**Install python dependencies**

In [None]:
!pip install -q -r ./dependencies/requirements.txt

**Load python libraries**

In [None]:
import pandas as pd
import numpy as np
import tensorflow as tf
from tensorflow import keras
import matplotlib.pyplot as plt
import sklearn.metrics as metrics
import plotly.express as px

%matplotlib inline
plt.style.use('seaborn')

**Show smoothing methods for Robert Lewandowski passes**

In [None]:
df = pd.read_csv('./data/data_rl9_pass.csv')

df['occurences'] = df['count']

df = df[['name', 'matchday', 'event_type', 'occurences']]

df.set_index('matchday', inplace=True)

df.plot(color='green', linewidth=3, figsize=(12,6))

In [None]:
# simple moving average of 5 and 10
df['SMA_5'] = df.occurences.rolling(5, min_periods=1).mean()
df['SMA_10'] = df.occurences.rolling(10, min_periods=1).mean()

colors = ['green', 'red', 'purple']

df[['occurences', 'SMA_5', 'SMA_10']].plot(color=colors, linewidth=3, figsize=(12,6))
# --> SMA_5


In [None]:
# cumulative moving average
df['CMA'] = df.occurences.expanding().mean()

colors = ['green', 'orange']

df[['occurences', 'CMA']].plot(color=colors, linewidth=3, figsize=(12,6))

In [None]:
# exponential moving average with different alphas
df['EMA_0.1'] = df.occurences.ewm(alpha=0.1, adjust=False).mean()
df['EMA_0.3'] = df.occurences.ewm(alpha=0.3, adjust=False).mean()
df['EMA_0.5'] = df.occurences.ewm(alpha=0.5, adjust=False).mean()

colors = ['green', 'blue', 'orchid', 'pink']

df[['occurences', 'EMA_0.1', 'EMA_0.3', 'EMA_0.5']].plot(color=colors, linewidth=3, figsize=(12,6), alpha=0.8)
# --> EMA_0.5

In [None]:
# compare averages
colors = ['green', 'red', 'orange', 'orchid']

df[['occurences', 'SMA_5', 'CMA', 'EMA_0.5']].plot(color=colors, linewidth=3, figsize=(12,6), alpha=0.8)

# --> EMA_0.5


**Calculate Smoothing Accuracy**

In [None]:
def calculate_averages(df):
    df['occurences'] = df['count']
    df.set_index('matchday', inplace=True)

    # simple moving average of 5 and 10
    df['SMA_5'] = df.occurences.rolling(5, min_periods=1).mean()
    df['SMA_10'] = df.occurences.rolling(10, min_periods=1).mean()

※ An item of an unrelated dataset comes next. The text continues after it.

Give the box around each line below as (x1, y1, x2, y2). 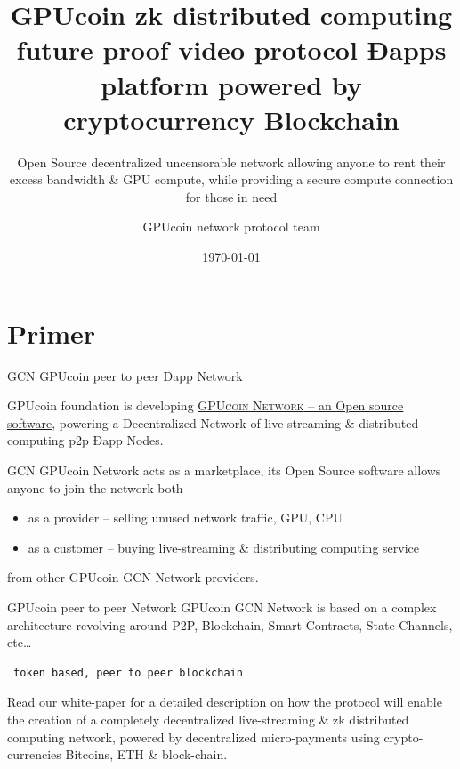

    # cumulative moving average
    df['CMA'] = df.occurences.expanding().mean()

    # exponential moving average with different alphas
    df['EMA_0.1'] = df.occurences.ewm(alpha=0.1, adjust=False).mean()
    df['EMA_0.3'] = df.occurences.ewm(alpha=0.3, adjust=False).mean()
    df['EMA_0.5'] = df.occurences.ewm(alpha=0.5, adjust=False).mean()

    return df

def calculate_regression_accuracies(df, df_reg_acc, columns):

    player_name = df['name'].max()
    event_type = df['event_type'].max()

    for column in columns:
        pred_column_name = column + '_pred'
        df[pred_column_name] = df[column].shift(1)

        # drop first 10 rows, learning
        df_pred = df.tail(df.index.max() - 10)

        occurences = df_pred['occurences'].to_numpy()
        predictions = df_pred[pred_column_name].to_numpy()

        mae = metrics.mean_absolute_error(occurences, predictions)
        mse = metrics.mean_squared_error(occurences, predictions)
        rmse = np.sqrt(mse) 
        r2 = metrics.r2_score(occurences, predictions)

        df_reg_acc = df_reg_acc.append({'player_name': player_name, 'event_type': event_type, 'Regression': column, 'MAE': mae, 'MSE': mse, 'RMSE': rmse, 'R-Squared': r2}, ignore_index=True)

    return df_reg_acc

In [None]:
df = pd.read_csv('./data/data.csv')

df.head(5)

In [None]:
df_reg_acc = pd.DataFrame(columns= ['player_name', 'event_type', 'Regression', 'MAE', 'MSE', 'RMSE', 'R-Squared'])
columns = ['SMA_5', 'SMA_10', 'CMA', 'EMA_0.1', 'EMA_0.3', 'EMA_0.5', 'occurences']

# drop betting odds
df = df[['name', 'matchday', 'event_type', 'count']]

df_players = df.groupby("name")

for player_tuple in df_players:
    player_name = player_tuple[0]
    df_player = player_tuple[1]

    df_player = df_player.sort_values(by=['matchday', 'event_type'])

    df_events = df_player.groupby("event_type")
    
    for event_tuple in df_events:
        event_name = event_tuple[0]
        df_event = event_tuple[1]

        df_event = calculate_averages(df_event)
        df_reg_acc = calculate_regression_accuracies(df_event, df_reg_acc, columns)

df_reg_acc.to_csv('./data/reg_acc.csv')

In [None]:
df_reg_acc = pd.read_csv('reg_acc.csv')

# drop 0 rows
df_reg_acc = df_reg_acc.drop(df_reg_acc[(df_reg_acc.MAE == 0) & (df_reg_acc.MSE == 0) & (df_reg_acc.RMSE == 0) & (df_reg_acc['R-Squared'] == 1)].index)

df_reg_acc = df_reg_acc[['player_name' ,'event_type','Regression','MAE','MSE','RMSE','R-Squared']]

# df_reg_acc.groupby(["event_type", "Regression"]).median()

df_pass_r = df_reg_acc.loc[df_reg_acc['event_type'] == 'pass'][['player_name', 'Regression', 'R-Squared']]

fig = px.box(df_pass_r, x="Regression", y="R-Squared")
fig.update_layout(yaxis_range=[-1,1])
fig.show()